Alas, it also surprised Glavine, who said he thought the squeeze was a possibility but not after the second strike. He got the message only after seeing Brian Hunter break for the plate and offered a futile swipe at a low slider he probably couldn’t have bunted with a week’s notice. Incidentally, the next batter, Lonnie Smith, had led off the game with a sharp single and had a lifetime average of .429 vs. Smith at the start of the series.

But that’s the nature of the 1991 NLCS. Leyland let Roger Mason, an obscure right-handed relief pitcher, bat with a man on third in the ninth inning Monday because he wanted him to pitch to lefthanded batters David Justice and Sid Bream, a likely pinch hitter. Cox fooled Leyland. He kept Bream on the bench even after the Braves placed two men on base. The final showdown of a bizarre contest pitted journeyman Mason against the dreaded Jeff Blauser.

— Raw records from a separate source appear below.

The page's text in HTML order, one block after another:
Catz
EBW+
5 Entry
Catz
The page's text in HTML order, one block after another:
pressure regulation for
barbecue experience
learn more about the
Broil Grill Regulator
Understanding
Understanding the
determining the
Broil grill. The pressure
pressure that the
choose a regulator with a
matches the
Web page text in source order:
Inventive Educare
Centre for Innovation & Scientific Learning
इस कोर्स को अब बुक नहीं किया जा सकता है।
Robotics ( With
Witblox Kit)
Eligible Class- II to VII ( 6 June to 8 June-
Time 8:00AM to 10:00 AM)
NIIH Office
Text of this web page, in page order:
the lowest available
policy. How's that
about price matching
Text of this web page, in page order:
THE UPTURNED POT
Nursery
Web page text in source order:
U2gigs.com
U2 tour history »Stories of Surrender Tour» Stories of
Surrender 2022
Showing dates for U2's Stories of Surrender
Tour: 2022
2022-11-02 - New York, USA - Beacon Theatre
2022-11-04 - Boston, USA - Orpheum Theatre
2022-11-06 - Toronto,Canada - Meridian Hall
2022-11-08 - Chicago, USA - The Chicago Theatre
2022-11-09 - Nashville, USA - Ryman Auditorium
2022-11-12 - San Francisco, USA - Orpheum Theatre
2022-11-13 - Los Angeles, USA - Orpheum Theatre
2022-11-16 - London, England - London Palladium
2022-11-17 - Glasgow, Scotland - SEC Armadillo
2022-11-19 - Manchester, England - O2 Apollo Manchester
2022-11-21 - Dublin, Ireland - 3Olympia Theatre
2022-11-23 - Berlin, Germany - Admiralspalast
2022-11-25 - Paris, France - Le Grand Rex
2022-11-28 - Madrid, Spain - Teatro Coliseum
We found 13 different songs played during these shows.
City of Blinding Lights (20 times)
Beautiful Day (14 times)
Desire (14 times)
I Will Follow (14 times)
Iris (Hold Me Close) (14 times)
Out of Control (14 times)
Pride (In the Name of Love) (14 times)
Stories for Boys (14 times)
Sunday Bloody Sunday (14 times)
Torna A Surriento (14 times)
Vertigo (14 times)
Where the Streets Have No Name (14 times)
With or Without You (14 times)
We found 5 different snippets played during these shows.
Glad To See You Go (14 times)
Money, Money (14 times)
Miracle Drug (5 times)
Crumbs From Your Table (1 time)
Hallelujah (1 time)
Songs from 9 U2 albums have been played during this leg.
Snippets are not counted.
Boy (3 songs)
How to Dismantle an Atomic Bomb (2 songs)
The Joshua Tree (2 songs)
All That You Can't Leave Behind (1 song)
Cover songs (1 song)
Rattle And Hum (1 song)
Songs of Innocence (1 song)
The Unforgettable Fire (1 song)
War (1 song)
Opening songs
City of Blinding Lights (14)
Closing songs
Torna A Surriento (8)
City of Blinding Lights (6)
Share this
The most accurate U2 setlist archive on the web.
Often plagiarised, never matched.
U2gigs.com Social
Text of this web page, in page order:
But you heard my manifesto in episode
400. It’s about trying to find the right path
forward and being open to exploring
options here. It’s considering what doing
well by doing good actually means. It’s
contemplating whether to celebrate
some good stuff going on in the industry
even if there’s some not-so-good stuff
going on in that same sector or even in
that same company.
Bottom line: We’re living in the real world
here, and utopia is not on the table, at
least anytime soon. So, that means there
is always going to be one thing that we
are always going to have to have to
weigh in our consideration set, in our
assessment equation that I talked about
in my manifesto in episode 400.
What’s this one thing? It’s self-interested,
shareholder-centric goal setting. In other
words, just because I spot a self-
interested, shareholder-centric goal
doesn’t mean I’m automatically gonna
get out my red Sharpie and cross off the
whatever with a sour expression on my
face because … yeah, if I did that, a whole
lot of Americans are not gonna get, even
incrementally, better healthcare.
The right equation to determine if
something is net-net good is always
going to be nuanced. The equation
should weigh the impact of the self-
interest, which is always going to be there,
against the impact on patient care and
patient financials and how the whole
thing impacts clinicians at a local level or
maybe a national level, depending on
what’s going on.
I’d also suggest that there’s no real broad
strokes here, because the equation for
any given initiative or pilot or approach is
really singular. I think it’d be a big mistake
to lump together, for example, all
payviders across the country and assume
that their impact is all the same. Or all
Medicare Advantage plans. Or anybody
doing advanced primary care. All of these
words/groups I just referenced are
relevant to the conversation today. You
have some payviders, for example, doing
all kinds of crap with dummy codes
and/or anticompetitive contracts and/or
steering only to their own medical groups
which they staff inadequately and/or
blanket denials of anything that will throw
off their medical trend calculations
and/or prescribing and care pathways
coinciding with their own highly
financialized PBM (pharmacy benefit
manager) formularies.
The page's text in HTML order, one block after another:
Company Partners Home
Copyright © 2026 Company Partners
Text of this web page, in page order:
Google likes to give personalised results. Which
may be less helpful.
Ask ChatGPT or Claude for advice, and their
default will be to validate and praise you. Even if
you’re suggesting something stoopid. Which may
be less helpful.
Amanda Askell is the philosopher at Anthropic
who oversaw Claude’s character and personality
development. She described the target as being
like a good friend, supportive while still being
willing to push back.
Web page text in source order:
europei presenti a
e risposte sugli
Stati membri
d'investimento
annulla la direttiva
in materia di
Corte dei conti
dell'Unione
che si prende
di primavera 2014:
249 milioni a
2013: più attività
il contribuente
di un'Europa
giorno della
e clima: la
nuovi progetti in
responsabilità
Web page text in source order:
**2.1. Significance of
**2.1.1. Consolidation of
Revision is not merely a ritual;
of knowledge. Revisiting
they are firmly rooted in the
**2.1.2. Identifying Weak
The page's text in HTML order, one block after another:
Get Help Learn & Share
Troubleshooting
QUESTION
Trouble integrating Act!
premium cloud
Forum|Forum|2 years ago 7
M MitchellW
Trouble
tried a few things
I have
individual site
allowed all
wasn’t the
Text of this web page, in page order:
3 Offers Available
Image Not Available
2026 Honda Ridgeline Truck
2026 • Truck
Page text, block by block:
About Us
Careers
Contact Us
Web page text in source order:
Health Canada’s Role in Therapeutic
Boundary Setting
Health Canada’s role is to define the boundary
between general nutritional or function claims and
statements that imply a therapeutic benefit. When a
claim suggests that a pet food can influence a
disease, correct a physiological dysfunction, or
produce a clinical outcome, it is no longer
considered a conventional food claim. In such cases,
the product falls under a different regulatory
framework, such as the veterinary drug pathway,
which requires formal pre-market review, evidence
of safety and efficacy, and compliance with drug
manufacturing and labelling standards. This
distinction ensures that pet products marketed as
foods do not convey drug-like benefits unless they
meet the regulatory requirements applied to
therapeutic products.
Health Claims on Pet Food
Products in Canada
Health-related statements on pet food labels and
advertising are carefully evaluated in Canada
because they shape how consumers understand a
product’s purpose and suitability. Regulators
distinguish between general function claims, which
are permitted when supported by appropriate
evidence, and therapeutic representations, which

If you thought you were getting Gossage against Yastrzemski or Eckersley against Gibson, you were sadly mistaken.

It followed by a scant few hours a game decided by another titanic matchup, Mark Wohlers vs. LaValliere. This series is being decided by guys you can’t tell without a scorecard.

Maybe a great player or play will seize the occasion Wednesday night. If not, my vote for Most Valuable Performer of the series goes not to a person but to an inanimate object.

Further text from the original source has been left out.